Retype the full set of records. Keep every character identical.

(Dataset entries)
= = = = =

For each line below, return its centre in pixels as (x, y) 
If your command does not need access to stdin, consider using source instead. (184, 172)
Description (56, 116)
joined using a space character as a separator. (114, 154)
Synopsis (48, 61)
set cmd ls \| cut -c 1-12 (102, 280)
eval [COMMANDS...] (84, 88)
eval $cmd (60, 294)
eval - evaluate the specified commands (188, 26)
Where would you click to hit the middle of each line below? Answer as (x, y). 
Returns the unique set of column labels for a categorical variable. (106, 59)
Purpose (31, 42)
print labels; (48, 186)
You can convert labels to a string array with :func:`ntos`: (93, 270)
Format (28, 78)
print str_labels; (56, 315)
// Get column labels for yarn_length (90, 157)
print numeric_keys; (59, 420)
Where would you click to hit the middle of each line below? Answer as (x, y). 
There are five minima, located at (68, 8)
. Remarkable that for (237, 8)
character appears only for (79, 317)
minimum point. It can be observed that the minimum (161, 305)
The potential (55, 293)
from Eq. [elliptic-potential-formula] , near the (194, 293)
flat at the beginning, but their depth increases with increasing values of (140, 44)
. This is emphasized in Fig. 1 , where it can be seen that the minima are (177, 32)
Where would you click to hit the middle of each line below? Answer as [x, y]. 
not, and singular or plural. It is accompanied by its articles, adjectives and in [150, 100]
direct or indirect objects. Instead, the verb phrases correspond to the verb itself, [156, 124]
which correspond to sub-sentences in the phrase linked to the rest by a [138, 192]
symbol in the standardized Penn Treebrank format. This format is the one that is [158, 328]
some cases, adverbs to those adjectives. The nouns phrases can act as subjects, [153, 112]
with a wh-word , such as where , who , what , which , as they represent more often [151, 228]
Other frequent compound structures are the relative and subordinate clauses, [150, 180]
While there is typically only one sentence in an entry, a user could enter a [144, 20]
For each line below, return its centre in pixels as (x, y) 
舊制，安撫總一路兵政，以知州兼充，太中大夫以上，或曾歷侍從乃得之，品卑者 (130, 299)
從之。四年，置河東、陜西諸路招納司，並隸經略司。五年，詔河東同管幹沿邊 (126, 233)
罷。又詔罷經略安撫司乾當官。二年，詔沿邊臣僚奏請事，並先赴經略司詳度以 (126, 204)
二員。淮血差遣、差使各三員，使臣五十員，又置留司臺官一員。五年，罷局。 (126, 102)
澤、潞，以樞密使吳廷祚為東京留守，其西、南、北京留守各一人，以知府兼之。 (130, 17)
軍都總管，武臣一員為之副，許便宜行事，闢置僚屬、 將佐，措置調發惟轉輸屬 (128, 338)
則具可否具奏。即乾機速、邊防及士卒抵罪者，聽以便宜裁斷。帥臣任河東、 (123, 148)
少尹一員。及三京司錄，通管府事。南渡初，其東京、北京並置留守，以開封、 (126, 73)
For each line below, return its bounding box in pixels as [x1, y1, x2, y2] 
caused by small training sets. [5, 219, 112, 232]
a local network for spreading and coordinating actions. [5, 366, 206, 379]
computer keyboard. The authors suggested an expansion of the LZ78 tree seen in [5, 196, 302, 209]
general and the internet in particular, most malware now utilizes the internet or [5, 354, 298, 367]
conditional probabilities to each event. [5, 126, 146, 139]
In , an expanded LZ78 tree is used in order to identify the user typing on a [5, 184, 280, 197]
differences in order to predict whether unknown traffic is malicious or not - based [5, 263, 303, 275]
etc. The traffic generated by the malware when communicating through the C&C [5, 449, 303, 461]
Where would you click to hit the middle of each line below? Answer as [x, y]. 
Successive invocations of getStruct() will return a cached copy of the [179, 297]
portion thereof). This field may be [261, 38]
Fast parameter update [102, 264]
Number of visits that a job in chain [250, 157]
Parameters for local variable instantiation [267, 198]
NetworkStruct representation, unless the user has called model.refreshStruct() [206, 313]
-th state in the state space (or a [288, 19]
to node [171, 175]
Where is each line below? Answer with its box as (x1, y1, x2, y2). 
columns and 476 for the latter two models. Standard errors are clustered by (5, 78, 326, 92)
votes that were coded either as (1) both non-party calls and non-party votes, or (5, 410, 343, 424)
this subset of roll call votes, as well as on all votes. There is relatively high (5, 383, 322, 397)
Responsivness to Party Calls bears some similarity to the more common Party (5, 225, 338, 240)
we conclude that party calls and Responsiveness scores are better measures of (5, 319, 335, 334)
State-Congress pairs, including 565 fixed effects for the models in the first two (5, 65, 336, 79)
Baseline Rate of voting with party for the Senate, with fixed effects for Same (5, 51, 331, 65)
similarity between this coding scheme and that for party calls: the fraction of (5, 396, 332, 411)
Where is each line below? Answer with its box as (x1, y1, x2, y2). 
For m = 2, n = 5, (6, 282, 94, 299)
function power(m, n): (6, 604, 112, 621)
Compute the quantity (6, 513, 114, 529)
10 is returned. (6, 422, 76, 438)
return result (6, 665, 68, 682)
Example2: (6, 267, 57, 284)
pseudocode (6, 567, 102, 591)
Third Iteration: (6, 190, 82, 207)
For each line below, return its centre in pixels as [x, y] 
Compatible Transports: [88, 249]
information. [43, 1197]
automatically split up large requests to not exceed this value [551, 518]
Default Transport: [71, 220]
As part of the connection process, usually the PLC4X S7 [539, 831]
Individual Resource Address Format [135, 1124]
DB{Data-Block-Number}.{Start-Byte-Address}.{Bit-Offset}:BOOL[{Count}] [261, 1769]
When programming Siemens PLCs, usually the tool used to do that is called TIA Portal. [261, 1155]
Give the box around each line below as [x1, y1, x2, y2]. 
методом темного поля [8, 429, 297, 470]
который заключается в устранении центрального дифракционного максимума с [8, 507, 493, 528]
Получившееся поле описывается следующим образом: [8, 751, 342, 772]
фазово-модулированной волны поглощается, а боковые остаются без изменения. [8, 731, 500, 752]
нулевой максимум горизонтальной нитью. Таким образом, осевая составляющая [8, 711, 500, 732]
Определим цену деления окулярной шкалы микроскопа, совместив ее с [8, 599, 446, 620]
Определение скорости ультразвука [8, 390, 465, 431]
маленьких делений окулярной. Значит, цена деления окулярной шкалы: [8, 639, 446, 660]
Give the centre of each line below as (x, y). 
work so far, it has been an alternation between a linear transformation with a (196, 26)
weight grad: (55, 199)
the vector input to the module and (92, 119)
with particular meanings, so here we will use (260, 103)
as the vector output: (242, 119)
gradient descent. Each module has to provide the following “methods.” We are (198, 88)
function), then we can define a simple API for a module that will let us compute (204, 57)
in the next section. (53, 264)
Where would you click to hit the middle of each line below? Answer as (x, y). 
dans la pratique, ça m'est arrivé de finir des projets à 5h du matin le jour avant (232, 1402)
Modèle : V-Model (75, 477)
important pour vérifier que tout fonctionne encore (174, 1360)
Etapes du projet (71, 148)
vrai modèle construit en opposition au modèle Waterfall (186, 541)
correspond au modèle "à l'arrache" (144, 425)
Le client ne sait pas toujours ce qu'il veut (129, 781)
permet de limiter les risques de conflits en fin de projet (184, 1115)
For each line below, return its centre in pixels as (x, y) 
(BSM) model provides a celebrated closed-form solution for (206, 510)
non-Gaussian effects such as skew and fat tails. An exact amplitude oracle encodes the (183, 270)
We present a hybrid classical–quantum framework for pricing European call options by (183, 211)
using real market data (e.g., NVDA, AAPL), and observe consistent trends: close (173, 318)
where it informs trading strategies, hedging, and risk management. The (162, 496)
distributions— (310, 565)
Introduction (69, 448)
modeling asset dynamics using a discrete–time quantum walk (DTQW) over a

= = = = =

PROBLEM SOLUTION —
For each line below, return its centre in pixels as (x, y) 
If your command does not need access to stdin, consider using source instead. (184, 172)
Description (56, 116)
joined using a space character as a separator. (114, 154)
Synopsis (48, 61)
set cmd ls \| cut -c 1-12 (102, 280)
eval [COMMANDS...] (84, 88)
eval $cmd (60, 294)
eval - evaluate the specified commands (188, 26)
Where would you click to hit the middle of each line below? Answer as (x, y). 
Returns the unique set of column labels for a categorical variable. (106, 59)
Purpose (31, 42)
print labels; (48, 186)
You can convert labels to a string array with :func:`ntos`: (93, 270)
Format (28, 78)
print str_labels; (56, 315)
// Get column labels for yarn_length (90, 157)
print numeric_keys; (59, 420)
Where would you click to hit the middle of each line below? Answer as (x, y). 
There are five minima, located at (68, 8)
. Remarkable that for (237, 8)
character appears only for (79, 317)
minimum point. It can be observed that the minimum (161, 305)
The potential (55, 293)
from Eq. [elliptic-potential-formula] , near the (194, 293)
flat at the beginning, but their depth increases with increasing values of (140, 44)
. This is emphasized in Fig. 1 , where it can be seen that the minima are (177, 32)
Where would you click to hit the middle of each line below? Answer as [x, y]. 
not, and singular or plural. It is accompanied by its articles, adjectives and in [150, 100]
direct or indirect objects. Instead, the verb phrases correspond to the verb itself, [156, 124]
which correspond to sub-sentences in the phrase linked to the rest by a [138, 192]
symbol in the standardized Penn Treebrank format. This format is the one that is [158, 328]
some cases, adverbs to those adjectives. The nouns phrases can act as subjects, [153, 112]
with a wh-word , such as where , who , what , which , as they represent more often [151, 228]
Other frequent compound structures are the relative and subordinate clauses, [150, 180]
While there is typically only one sentence in an entry, a user could enter a [144, 20]
For each line below, return its centre in pixels as (x, y) 
舊制，安撫總一路兵政，以知州兼充，太中大夫以上，或曾歷侍從乃得之，品卑者 (130, 299)
從之。四年，置河東、陜西諸路招納司，並隸經略司。五年，詔河東同管幹沿邊 (126, 233)
罷。又詔罷經略安撫司乾當官。二年，詔沿邊臣僚奏請事，並先赴經略司詳度以 (126, 204)
二員。淮血差遣、差使各三員，使臣五十員，又置留司臺官一員。五年，罷局。 (126, 102)
澤、潞，以樞密使吳廷祚為東京留守，其西、南、北京留守各一人，以知府兼之。 (130, 17)
軍都總管，武臣一員為之副，許便宜行事，闢置僚屬、 將佐，措置調發惟轉輸屬 (128, 338)
則具可否具奏。即乾機速、邊防及士卒抵罪者，聽以便宜裁斷。帥臣任河東、 (123, 148)
少尹一員。及三京司錄，通管府事。南渡初，其東京、北京並置留守，以開封、 (126, 73)
For each line below, return its bounding box in pixels as [x1, y1, x2, y2] 
caused by small training sets. [5, 219, 112, 232]
a local network for spreading and coordinating actions. [5, 366, 206, 379]
computer keyboard. The authors suggested an expansion of the LZ78 tree seen in [5, 196, 302, 209]
general and the internet in particular, most malware now utilizes the internet or [5, 354, 298, 367]
conditional probabilities to each event. [5, 126, 146, 139]
In , an expanded LZ78 tree is used in order to identify the user typing on a [5, 184, 280, 197]
differences in order to predict whether unknown traffic is malicious or not - based [5, 263, 303, 275]
etc. The traffic generated by the malware when communicating through the C&C [5, 449, 303, 461]
Where would you click to hit the middle of each line below? Answer as [x, y]. 
Successive invocations of getStruct() will return a cached copy of the [179, 297]
portion thereof). This field may be [261, 38]
Fast parameter update [102, 264]
Number of visits that a job in chain [250, 157]
Parameters for local variable instantiation [267, 198]
NetworkStruct representation, unless the user has called model.refreshStruct() [206, 313]
-th state in the state space (or a [288, 19]
to node [171, 175]
Where is each line below? Answer with its box as (x1, y1, x2, y2). 
columns and 476 for the latter two models. Standard errors are clustered by (5, 78, 326, 92)
votes that were coded either as (1) both non-party calls and non-party votes, or (5, 410, 343, 424)
this subset of roll call votes, as well as on all votes. There is relatively high (5, 383, 322, 397)
Responsivness to Party Calls bears some similarity to the more common Party (5, 225, 338, 240)
we conclude that party calls and Responsiveness scores are better measures of (5, 319, 335, 334)
State-Congress pairs, including 565 fixed effects for the models in the first two (5, 65, 336, 79)
Baseline Rate of voting with party for the Senate, with fixed effects for Same (5, 51, 331, 65)
similarity between this coding scheme and that for party calls: the fraction of (5, 396, 332, 411)
Where is each line below? Answer with its box as (x1, y1, x2, y2). 
For m = 2, n = 5, (6, 282, 94, 299)
function power(m, n): (6, 604, 112, 621)
Compute the quantity (6, 513, 114, 529)
10 is returned. (6, 422, 76, 438)
return result (6, 665, 68, 682)
Example2: (6, 267, 57, 284)
pseudocode (6, 567, 102, 591)
Third Iteration: (6, 190, 82, 207)
For each line below, return its centre in pixels as [x, y] 
Compatible Transports: [88, 249]
information. [43, 1197]
automatically split up large requests to not exceed this value [551, 518]
Default Transport: [71, 220]
As part of the connection process, usually the PLC4X S7 [539, 831]
Individual Resource Address Format [135, 1124]
DB{Data-Block-Number}.{Start-Byte-Address}.{Bit-Offset}:BOOL[{Count}] [261, 1769]
When programming Siemens PLCs, usually the tool used to do that is called TIA Portal. [261, 1155]
Give the box around each line below as [x1, y1, x2, y2]. 
методом темного поля [8, 429, 297, 470]
который заключается в устранении центрального дифракционного максимума с [8, 507, 493, 528]
Получившееся поле описывается следующим образом: [8, 751, 342, 772]
фазово-модулированной волны поглощается, а боковые остаются без изменения. [8, 731, 500, 752]
нулевой максимум горизонтальной нитью. Таким образом, осевая составляющая [8, 711, 500, 732]
Определим цену деления окулярной шкалы микроскопа, совместив ее с [8, 599, 446, 620]
Определение скорости ультразвука [8, 390, 465, 431]
маленьких делений окулярной. Значит, цена деления окулярной шкалы: [8, 639, 446, 660]
Give the centre of each line below as (x, y). 
work so far, it has been an alternation between a linear transformation with a (196, 26)
weight grad: (55, 199)
the vector input to the module and (92, 119)
with particular meanings, so here we will use (260, 103)
as the vector output: (242, 119)
gradient descent. Each module has to provide the following “methods.” We are (198, 88)
function), then we can define a simple API for a module that will let us compute (204, 57)
in the next section. (53, 264)
Where would you click to hit the middle of each line below? Answer as (x, y). 
dans la pratique, ça m'est arrivé de finir des projets à 5h du matin le jour avant (232, 1402)
Modèle : V-Model (75, 477)
important pour vérifier que tout fonctionne encore (174, 1360)
Etapes du projet (71, 148)
vrai modèle construit en opposition au modèle Waterfall (186, 541)
correspond au modèle "à l'arrache" (144, 425)
Le client ne sait pas toujours ce qu'il veut (129, 781)
permet de limiter les risques de conflits en fin de projet (184, 1115)
For each line below, return its centre in pixels as (x, y) 
(BSM) model provides a celebrated closed-form solution for (206, 510)
non-Gaussian effects such as skew and fat tails. An exact amplitude oracle encodes the (183, 270)
We present a hybrid classical–quantum framework for pricing European call options by (183, 211)
using real market data (e.g., NVDA, AAPL), and observe consistent trends: close (173, 318)
where it informs trading strategies, hedging, and risk management. The (162, 496)
distributions— (310, 565)
Introduction (69, 448)
modeling asset dynamics using a discrete–time quantum walk (DTQW) over a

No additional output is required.